Assurance-vie et contrat de capitalisation : l’enveloppe d’épargne préférée des Français
L’assurance-vie est un contrat par lequel un assureur s’engage, en échange de versements, à verser un capital ou une rente à l’assuré ou à ses bénéficiaires. Derrière cette définition juridique se cache le placement le plus détenu en France : une enveloppe souple, sans plafond, dans laquelle l’épargnant investit sur un fonds en euros à capital garanti et sur des unités de compte exposées aux marchés, avec une fiscalité qui s’allège au fil du temps et un régime successoral hors du droit commun.
Fonds en euros et unités de compte
Le fonds en euros est géré par l’assureur, majoritairement en obligations, et garantit le capital investi ; ses intérêts annuels sont définitivement acquis grâce à l’effet cliquet. Les unités de compte sont des supports non garantis : fonds actions et obligataires, ETF, SCPI et OPCI, produits structurés, private equity. Leur valeur fluctue, mais elles offrent un potentiel de rendement supérieur sur le long terme. L’allocation entre les deux poches, ajustable à tout moment par arbitrage, constitue le cœur de la gestion d’un contrat, en gestion libre ou pilotée par un professionnel.
La fiscalité de l’assurance-vie
- Pendant la vie du contrat : aucune imposition tant qu’aucun retrait n’est effectué ; les arbitrages entre supports sont libres de fiscalité.
- En cas de rachat : seule la part de gains comprise dans le retrait est imposée.
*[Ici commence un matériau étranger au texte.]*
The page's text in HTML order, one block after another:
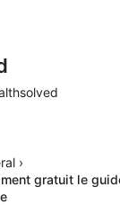
›
gratuit le

Après huit ans, un abattement annuel de 4 600 euros pour une personne seule et 9 200 euros pour un couple s’applique sur ces gains, puis un taux réduit de 7,5 % (hors prélèvements sociaux) pour les versements n’excédant pas 150 000 euros.
- En cas de décès : les capitaux transmis aux bénéficiaires désignés échappent aux droits de succession jusqu’à 152 500 euros par bénéficiaire pour les versements effectués avant 70 ans, puis sont taxés à 20 % et 31,25 % au-delà. Les versements après 70 ans bénéficient d’un abattement global de 30 500 euros, les gains restant exonérés.
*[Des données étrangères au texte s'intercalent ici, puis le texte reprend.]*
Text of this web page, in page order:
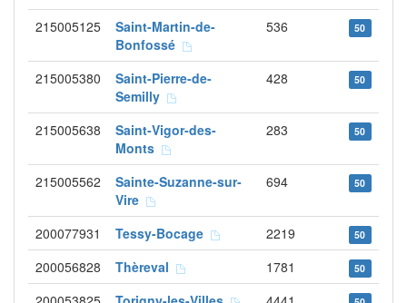
215005125
Saint-Martin-de-
Bonfossé
536 50
215005380
Saint-Pierre-de-
Semilly
428 50
215005638
Saint-Vigor-des-
Monts
283 50
215005562
Sainte-Suzanne-sur-
Vire
694 50
200077931 Tessy-Bocage 2219 50
200056828 Thèreval 1781 50
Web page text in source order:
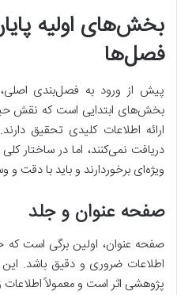
بخش‌های اولیه
فصل‌ها
پیش از ورود به فصل‌بندی
بخش‌های ابتدایی است که نقش
ارائه اطلاعات کلیدی تحقیق
دریافت نمی‌کنند، اما در ساختار
ویژه‌ای برخوردارند و باید با
صفحه عنوان و جلد
صفحه عنوان، اولین برگی است که
اطلاعات ضروری و دقیق باشد.
پژوهشی اثر است و معمولاً اطلاعات
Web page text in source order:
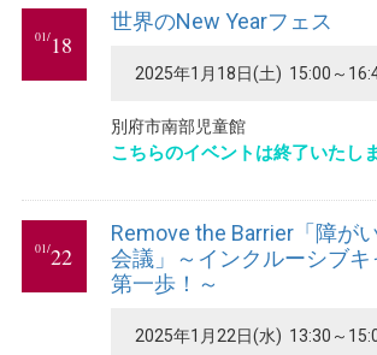
01/18
世界のNew Yearフェス
2025年1月18日(土) 15:00～
別府市南部児童館
こちらのイベントは終了いたし
01/22
Remove the Barrier「障が
会議」～インクルーシブ
第一歩！～
2025年1月22日(水) 13:30～
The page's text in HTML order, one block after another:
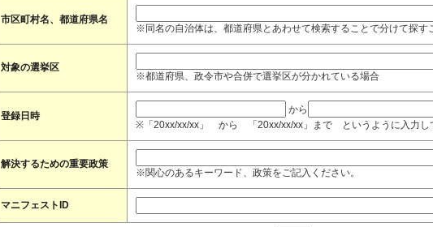
市区町村名、都道府県名
※同名の自治体は、都道府県とあわせて検索することで分けて探す
対象の選挙区
※都道府県、政令市や合併で選挙区が分かれている場合
登録日時
から
※「20xx/xx/xx」 から 「20xx/xx/xx」まで というように入力し
解決するための重要政策
※関心のあるキーワード、政策をご記入ください。
マニフェストID

Le contrat de capitalisation, un jumeau utile
Le contrat de capitalisation fonctionne comme l’assurance-vie pour l’investissement et la fiscalité des rachats, mais ne se dénoue pas au décès : il entre dans la succession et peut être donné de son vivant en conservant son antériorité fiscale. Il est accessible aux personnes morales, ce qui en fait l’outil de trésorerie privilégié des holdings et des sociétés patrimoniales. Beaucoup d’épargnants combinent les deux enveloppes : l’assurance-vie pour transmettre, la capitalisation pour donner et pour la société familiale.
Choisir son contrat
Les critères décisifs sont les frais (sur versement, de gestion, d’arbitrage), la qualité et l’étendue des unités de compte, le rendement historique du fonds en euros, les options de gestion pilotée et la solidité de l’assureur. Les contrats luxembourgeois ajoutent une protection renforcée des avoirs et un accès à des fonds dédiés pour les patrimoines importants. La rédaction de la clause bénéficiaire mérite un soin particulier, idéalement avec un conseiller. Retrouvez assureurs, courtiers et plateformes dans l’annuaire filtré sur l’assurance-vie et la catégorie Assurance et prévoyance.
Questions fréquentes sur l’assurance-vie
L’argent est-il bloqué pendant huit ans ?
Non. Les retraits sont possibles à tout moment ; huit ans est simplement le délai au-delà duquel la fiscalité des gains devient la plus avantageuse. L’antériorité fiscale court dès l’ouverture, d’où l’intérêt d’ouvrir un contrat tôt, même avec un petit versement.
Le fonds en euros est-il vraiment garanti ?
Le capital est garanti par l’assureur, net de frais de gestion dans la plupart des contrats, et les intérêts acquis chaque année le sont définitivement. Cette garantie repose sur la solidité de l’assureur, elle-même surveillée par l’ACPR, et sur le fonds de garantie des assurances de personnes en dernier ressort.
Comment rédiger la clause bénéficiaire ?
La clause standard « mon conjoint, à défaut mes enfants, à défaut mes héritiers » convient à la majorité des situations. Pour des objectifs particuliers, une clause démembrée, à options ou nominative peut être rédigée avec l’aide d’un conseiller ou d’un notaire, et doit être relue à chaque changement de situation familiale.
Ces informations sont fournies à titre pédagogique et ne constituent pas un conseil en investissement.